NLP transfer learning is most likely to replace the traditional approach of training using a large amount of labeled data (training from scratch) to fine-tune a pre-trained model with training using a small amount of in-domain labeled data. The NLP transfer learning approach includes the following steps:

  1. Pre-train learning – This is where the heavy computing lifting occurs. In this step, a model is pre-trained to solve a generic task such as language modeling; the training consumes very large amounts of unlabeled textual data (e.g. the entire Wikipedia dataset) in a semi-supervised manner such that no data labeling is needed.
  2. Fine-tune learning – This step consists of reasonably fast, supervised learning of specific tasks such as named entity recognition (NER) or sentiment analysis using a small amount of in-domain labeled data. The pre-trained model can be held fixed or can be fine-tuned during this training.
  3. Inference – In this step, the fine-tuned model is loaded and prediction is invoked. Note that the fine-tuned model is based on the pre-trained model which is very large, and therefore a very large feed-forward calculation occurs which is computationally intensive compared to traditional supervised learning inference. BERT is an example of such a model; its large topology contains 24 transformer blocks, with a total of 340M parameters.

Figure 1: Transfer learning steps applied to a sentiment analysis task.

Figure 1: Transfer learning steps applied to a sentiment analysis task.

The Implications of Transfer Learning on Computing Resources

In practice, NLP applications deployed in businesses will most likely focus on the fine-tuning and inference steps (Steps 2-3 of Figure 1), leveraging generic pre-trained models (Step 1). This development has a major impact on the way business organizations will consume computing resources, shifting the emphasis from training to the inference stage. The inference computing resource will have to handle loading of large models and accordingly an heavy feed-forward calculations, and therefore we anticipate significant changes in the design of inference computing architectures.

An advancement related to this trend features the development of software frameworks aiming to reduce model size and computational costs of specific tasks such as the work presented in Transformer to CNN.

Examples from the Intel AI Lab

The Intel AI lab is working on efficient transfer learning techniques for training with small amounts of training data and providing tools for non-DL/NLP experts to scale and adapt models to new domains. The models and tools are available in NLP Architect, an open and flexible library for the NLP research and development community.
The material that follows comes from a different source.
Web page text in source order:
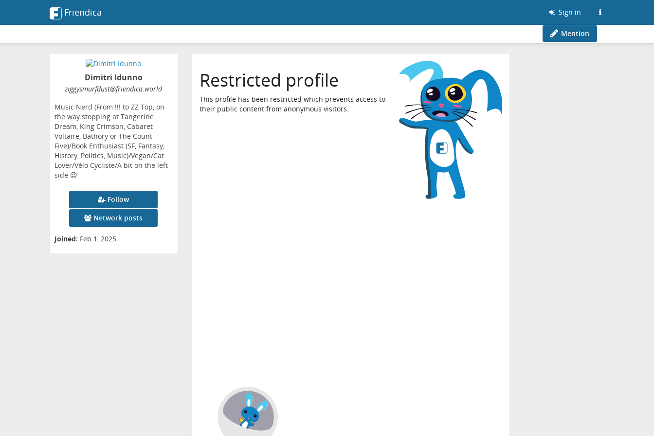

Here are two examples that demonstrate the way NLP Architect leverages transfer learning to mitigate the challenges in commercial deployments:

  1. Term Set Expansion application is a transfer learning based tool for non-DL/NLP experts (aka. business analysts) that provides an iterative end-to-end workflow via a friendly user interface that enables the extraction of domain specific entities and a refining of the results. Thus, organizations can speed up the process of building and maintaining a taxonomy for their NLP use cases.
  2. At NeurIPS 2018, the Intel AI lab team presented an spect-based sentiment analysis (ABSA) tool that demonstrates how language structure (e.g. grammar) can assist in acquiring sentiment terms for a new domain in an unsupervised manner. The algorithm does not require the training of a new model for each domain and can continuously learn from new data coming in.


We are witnessing a paradigm shift in the way data scientists are deploying NLP applications in business environments, such as the adaptation of large pre-trained models with relatively small amounts of data instead of the traditional approach of training from-scratch with large amounts of data per task and then performing inference. The implications of this shift are very promising for the deployment of NLP applications in commercial settings. For example, we see that the field of computer vision has gone through a set of accelerated adoptions with the rise of transfer learning (e.g. ImageNet), which enabled the productization of the technology. We expect a similar development in the field of NLP.